Saved entries:
###

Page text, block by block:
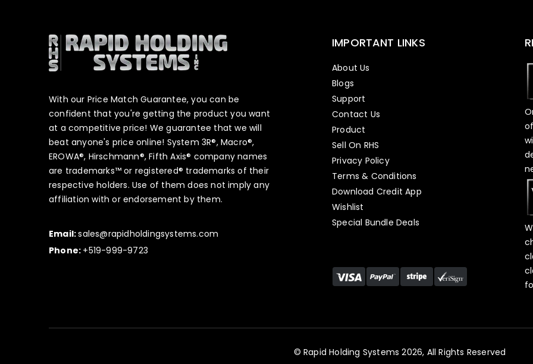
With our Price Match Guarantee, you can be
confident that you're getting the product you want
at a competitive price! We guarantee that we will
beat anyone's price online! System 3R®, Macro®,
EROWA®, Hirschmann®, Fifth Axis® company names
are trademarks™ or registered® trademarks of their
respective holders. Use of them does not imply any
affiliation with or endorsement by them.
Email:sales@rapidholdingsystems.com
Phone: +519-999-9723
IMPORTANT LINKS
About Us
Blogs
Support
Contact Us
Product
Sell On RHS
Privacy Policy
Terms & Conditions
Download Credit App
Wishlist
Special Bundle Deals
© Rapid Holding Systems 2026, All Rights Reserved
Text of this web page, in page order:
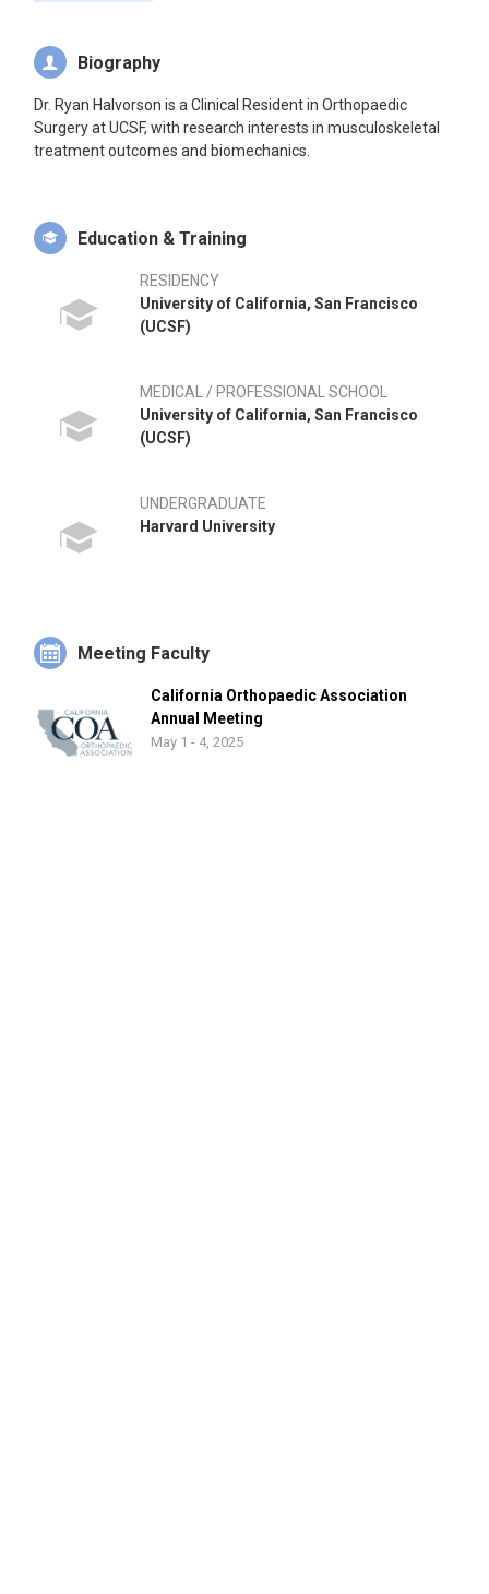
Biography
Dr. Ryan Halvorson is a Clinical Resident in Orthopaedic
Surgery at UCSF, with research interests in musculoskeletal
treatment outcomes and biomechanics.
Education & Training
RESIDENCY
University of California, San Francisco
(UCSF)
MEDICAL / PROFESSIONAL SCHOOL
University of California, San Francisco
(UCSF)
UNDERGRADUATE
Harvard University
Meeting Faculty
California Orthopaedic Association
Annual Meeting
May 1 - 4, 2025
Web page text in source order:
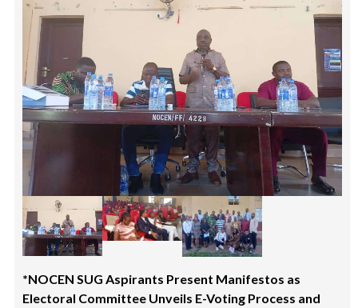
*NOCEN SUG Aspirants Present Manifestos as
Electoral Committee Unveils E-Voting Process and
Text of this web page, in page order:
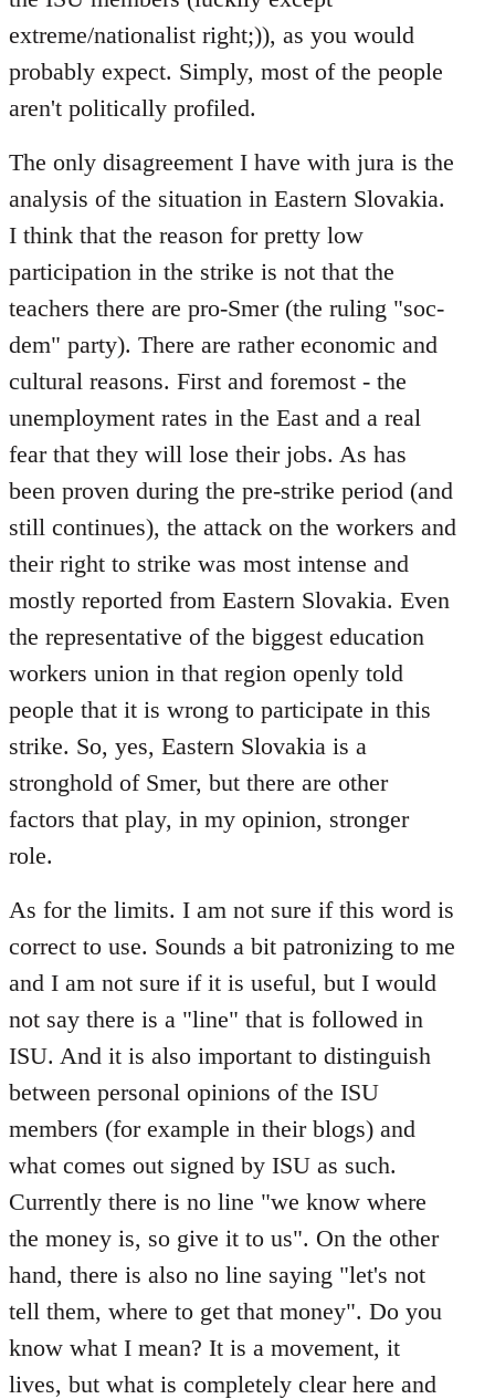
extreme/nationalist right;)), as you would
probably expect. Simply, most of the people
aren't politically profiled.
The only disagreement I have with jura is the
analysis of the situation in Eastern Slovakia.
I think that the reason for pretty low
participation in the strike is not that the
teachers there are pro-Smer (the ruling "soc-
dem" party). There are rather economic and
cultural reasons. First and foremost - the
unemployment rates in the East and a real
fear that they will lose their jobs. As has
been proven during the pre-strike period (and
still continues), the attack on the workers and
their right to strike was most intense and
mostly reported from Eastern Slovakia. Even
the representative of the biggest education
workers union in that region openly told
people that it is wrong to participate in this
strike. So, yes, Eastern Slovakia is a
stronghold of Smer, but there are other
factors that play, in my opinion, stronger
role.
As for the limits. I am not sure if this word is
correct to use. Sounds a bit patronizing to me
and I am not sure if it is useful, but I would
not say there is a "line" that is followed in
ISU. And it is also important to distinguish
between personal opinions of the ISU
members (for example in their blogs) and
what comes out signed by ISU as such.
Currently there is no line "we know where
the money is, so give it to us". On the other
hand, there is also no line saying "let's not
tell them, where to get that money". Do you
know what I mean? It is a movement, it
lives, but what is completely clear here and
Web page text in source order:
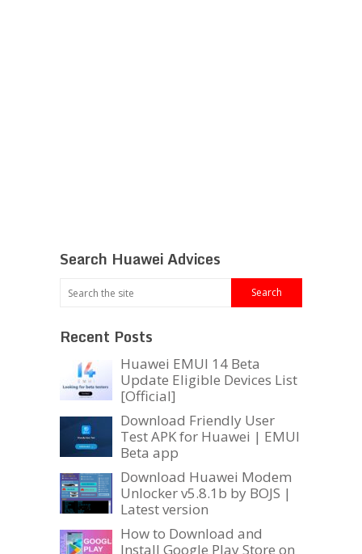
Search Huawei Advices
Recent Posts
Huawei EMUI 14 Beta
Update Eligible Devices List
[Official]
Download Friendly User
Test APK for Huawei | EMUI
Beta app
Download Huawei Modem
Unlocker v5.8.1b by BOJS |
Latest version
How to Download and
Install Google Play Store on
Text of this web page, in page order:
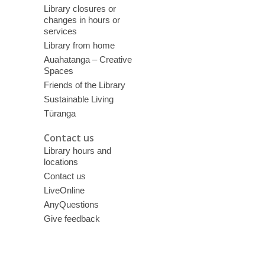
Library closures or
changes in hours or
services
Library from home
Auahatanga – Creative
Spaces
Friends of the Library
Sustainable Living
Tūranga
Contact us
Library hours and
locations
Contact us
LiveOnline
AnyQuestions
Give feedback
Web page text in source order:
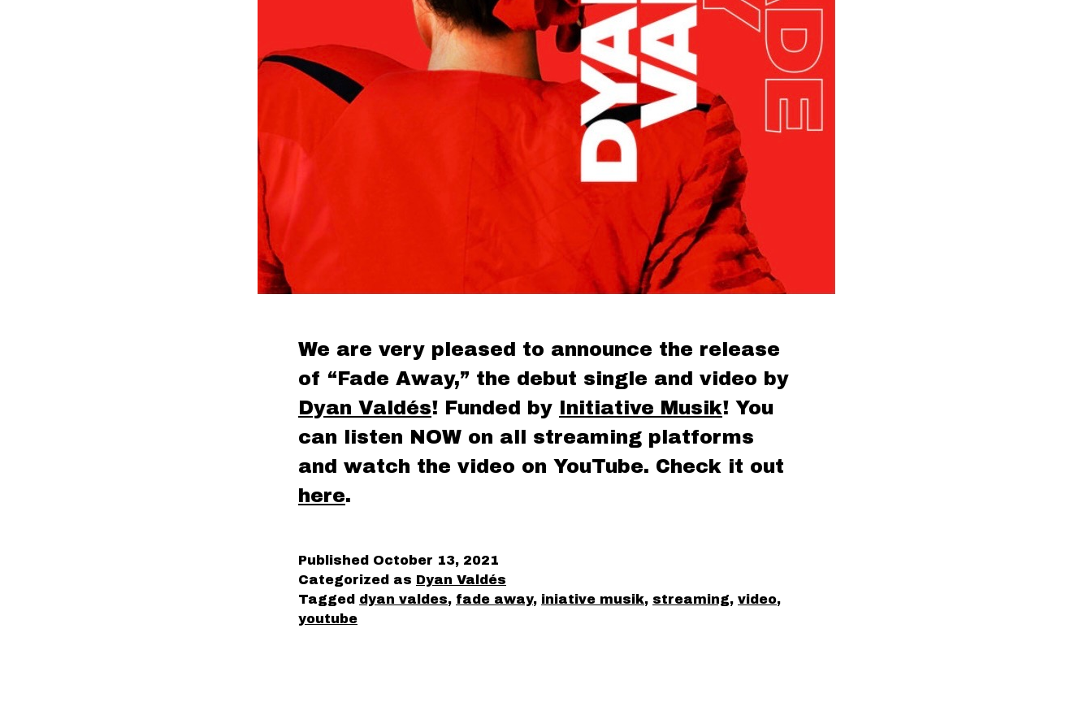
We are very pleased to announce the release
of “Fade Away,” the debut single and video by
Dyan Valdés! Funded by Initiative Musik! You
can listen NOW on all streaming platforms
and watch the video on YouTube. Check it out
here.
Published October 13, 2021
Categorized as Dyan Valdés
Tagged dyan valdes, fade away, iniative musik, streaming, video,
youtube
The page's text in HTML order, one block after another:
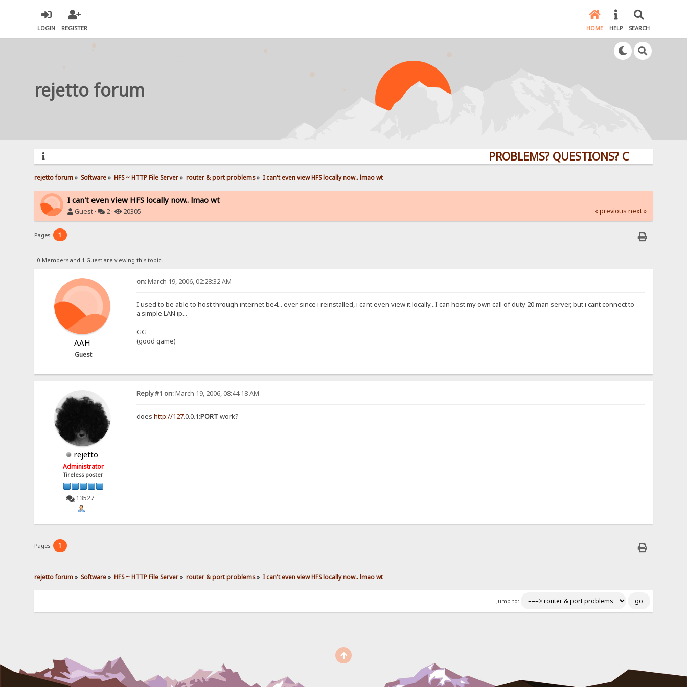
LOGIN REGISTER HOME HELP SEARCH
rejetto forum
PROBLEMS? QUESTIONS? CLICK HERE!
rejetto forum» Software» HFS ~ HTTP File Server» router & port problems» I can't even view HFS locally now.. lmao wt
I can't even view HFS locally now.. lmao wt
Guest · 2 · 20305 « previous next »
Pages: 1
0 Members and 1 Guest are viewing this topic.
AAH
Guest
on:March 19, 2006, 02:28:32 AM
I used to be able to host through internet be4... ever since i reinstalled, i cant even view it locally...I can host my own call of duty 20 man server, but i cant connect to
a simple LAN ip...
GG
(good game)
rejetto
Administrator
Tireless poster
13527
Reply #1 on:March 19, 2006, 08:44:18 AM
does http://127.0.0.1:PORTwork?
Pages: 1
rejetto forum» Software» HFS ~ HTTP File Server» router & port problems» I can't even view HFS locally now.. lmao wt
Jump to:
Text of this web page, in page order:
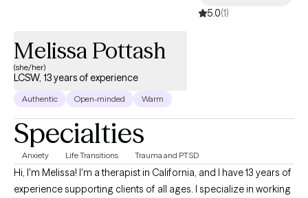
commitment to helping you move forward with clarity and
5.0(1)
Melissa Pottash
(she/her)
LCSW, 13 years of experience
Authentic Open-minded Warm
Specialties
Anxiety Life Transitions Trauma and PTSD
Hi, I'm Melissa! I'm a therapist in California, and I have 13 years of
experience supporting clients of all ages. I specialize in working
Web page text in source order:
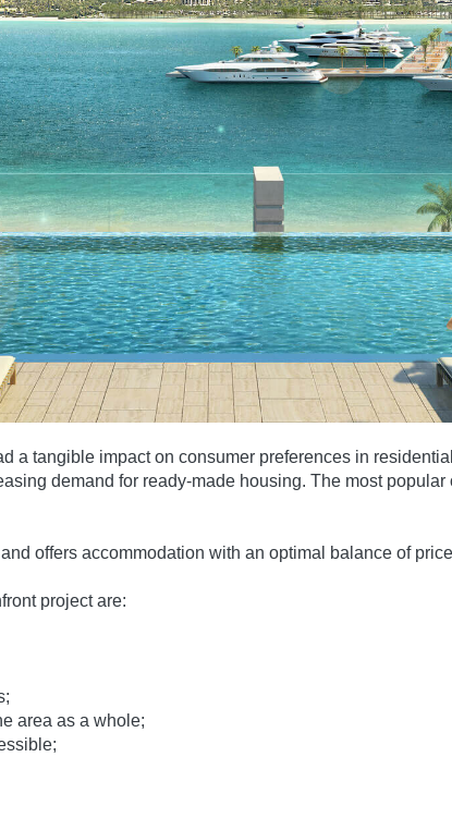
a tangible impact on consumer preferences in
demand for ready-made housing. The most
offers accommodation with an optimal balance of
project are:
area as a whole;
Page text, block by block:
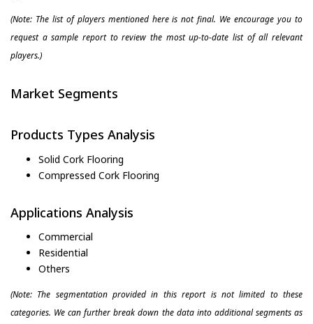
(Note: The list of players mentioned here is not final. We encourage you to
request a sample report to review the most up-to-date list of all relevant
players.)
Market Segments
Products Types Analysis
Solid Cork Flooring
Compressed Cork Flooring
Applications Analysis
Commercial
Residential
Others
(Note: The segmentation provided in this report is not limited to these
categories. We can further break down the data into additional segments as
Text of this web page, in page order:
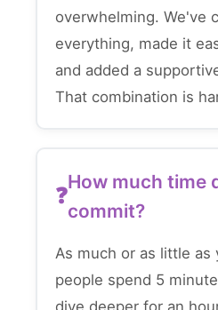
overwhelming. We've
everything, made it
and added a
That combination is
How much time
commit?
As much or as little as
people spend 5
dive deeper for an
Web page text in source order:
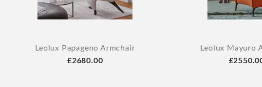
Leolux Papageno Armchair
£2680.00
Leolux Mayuro
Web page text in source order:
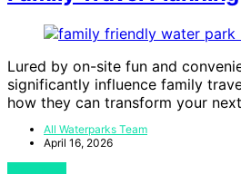
Lured by on-site fun and
significantly influence family
how they can transform your
All Waterparks Team
April 16, 2026

###

• Work instructions
One number is all the reply should hold: how many lines in these records include the word "them".

• Answer to the exercise
3